Task instructions =>
Exclude all pictures, then copy each of the records exactly as written.

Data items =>
___
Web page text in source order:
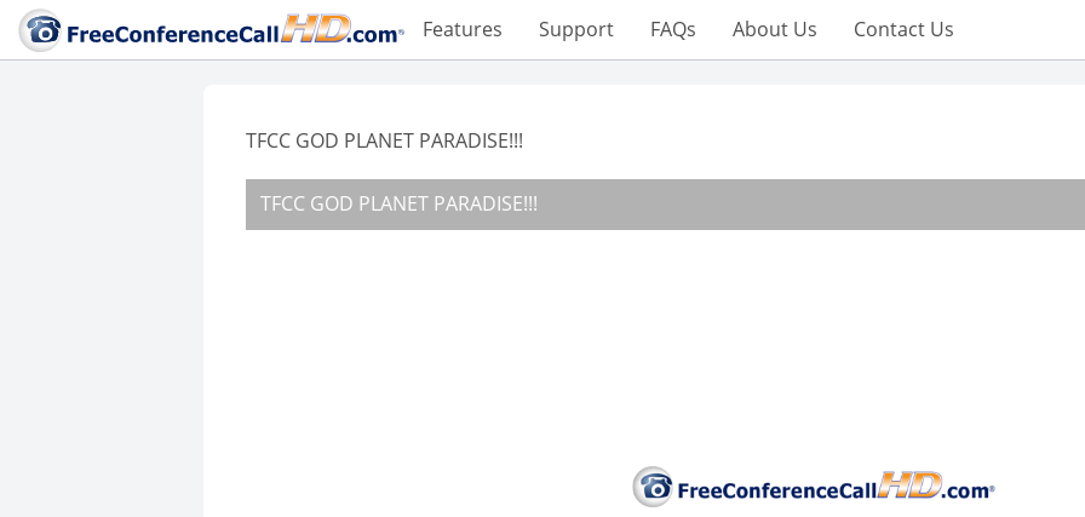
Features Support FAQs About Us Contact Us
TFCC GOD PLANET PARADISE!!!
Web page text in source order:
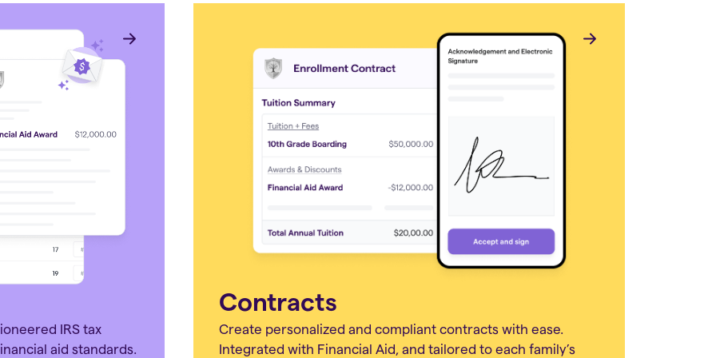
IRS tax
aid standards.
Contracts
Create personalized and compliant contracts with ease.
Integrated with Financial Aid, and tailored to each family’s
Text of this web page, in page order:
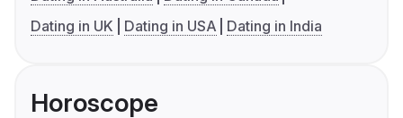
Dating in UK
Dating in USA Dating in India
Horoscope
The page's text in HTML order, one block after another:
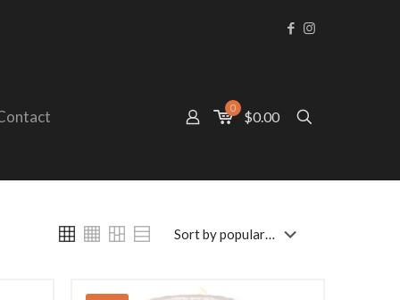
0
$0.00
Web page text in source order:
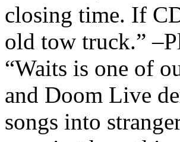
closing time. If
old tow truck.”
“Waits is one of
and Doom Live
songs into
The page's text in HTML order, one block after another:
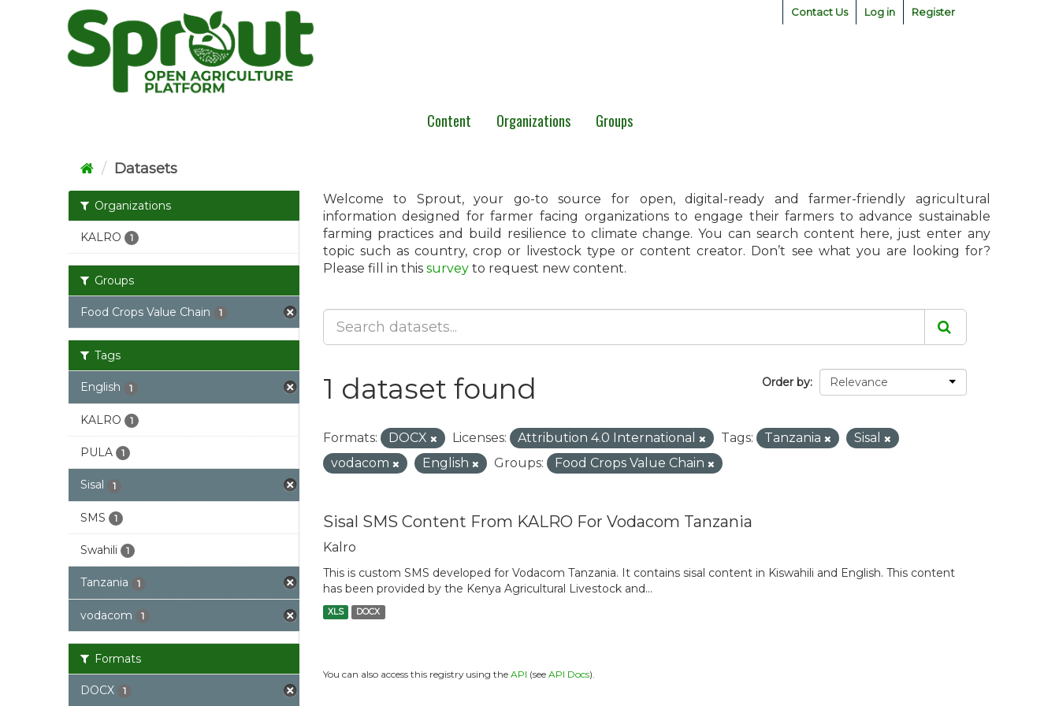
Contact Us Log in Register
Content Organizations Groups
Datasets
Organizations
KALRO 1
Groups
Food Crops Value Chain 1
Tags
English 1
KALRO 1
PULA 1
Sisal 1
SMS 1
Swahili 1
Tanzania 1
vodacom 1
Formats
DOCX 1
Welcome to Sprout, your go-to source for open, digital-ready and farmer-friendly agricultural
information designed for farmer facing organizations to engage their farmers to advance sustainable
farming practices and build resilience to climate change. You can search content here, just enter any
topic such as country, crop or livestock type or content creator. Don’t see what you are looking for?
Please fill in this surveyto request new content.
Order by
1 dataset found
Formats: DOCX Licenses: Attribution 4.0 International Tags: Tanzania
Sisal
vodacom
English Groups: Food Crops Value Chain
Sisal SMS Content From KALRO For Vodacom Tanzania
Kalro
This is custom SMS developed for Vodacom Tanzania. It contains sisal content in Kiswahili and English. This content
has been provided by the Kenya Agricultural Livestock and...
XLS DOCX
You can also access this registry using the API (see API Docs).
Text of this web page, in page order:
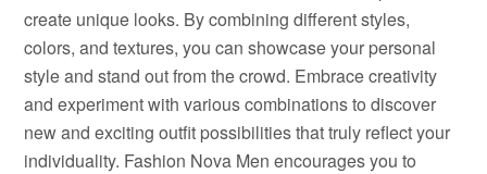
create unique looks. By combining different styles,
colors, and textures, you can showcase your personal
style and stand out from the crowd. Embrace creativity
and experiment with various combinations to discover
new and exciting outfit possibilities that truly reflect your
individuality. Fashion Nova Men encourages you to
___
Output =>
Web page text in source order:
Features Support FAQs About Us Contact Us
TFCC GOD PLANET PARADISE!!!
Web page text in source order:
IRS tax
aid standards.
Contracts
Create personalized and compliant contracts with ease.
Integrated with Financial Aid, and tailored to each family’s
Text of this web page, in page order:
Dating in UK
Dating in USA Dating in India
Horoscope
The page's text in HTML order, one block after another:
0
$0.00
Web page text in source order:
closing time. If
old tow truck.”
“Waits is one of
and Doom Live
songs into
The page's text in HTML order, one block after another:
Contact Us Log in Register
Content Organizations Groups
Datasets
Organizations
KALRO 1
Groups
Food Crops Value Chain 1
Tags
English 1
KALRO 1
PULA 1
Sisal 1
SMS 1
Swahili 1
Tanzania 1
vodacom 1
Formats
DOCX 1
Welcome to Sprout, your go-to source for open, digital-ready and farmer-friendly agricultural
information designed for farmer facing organizations to engage their farmers to advance sustainable
farming practices and build resilience to climate change. You can search content here, just enter any
topic such as country, crop or livestock type or content creator. Don’t see what you are looking for?
Please fill in this surveyto request new content.
Order by
1 dataset found
Formats: DOCX Licenses: Attribution 4.0 International Tags: Tanzania
Sisal
vodacom
English Groups: Food Crops Value Chain
Sisal SMS Content From KALRO For Vodacom Tanzania
Kalro
This is custom SMS developed for Vodacom Tanzania. It contains sisal content in Kiswahili and English. This content
has been provided by the Kenya Agricultural Livestock and...
XLS DOCX
You can also access this registry using the API (see API Docs).
Text of this web page, in page order:
create unique looks. By combining different styles,
colors, and textures, you can showcase your personal
style and stand out from the crowd. Embrace creativity
and experiment with various combinations to discover
new and exciting outfit possibilities that truly reflect your
individuality. Fashion Nova Men encourages you to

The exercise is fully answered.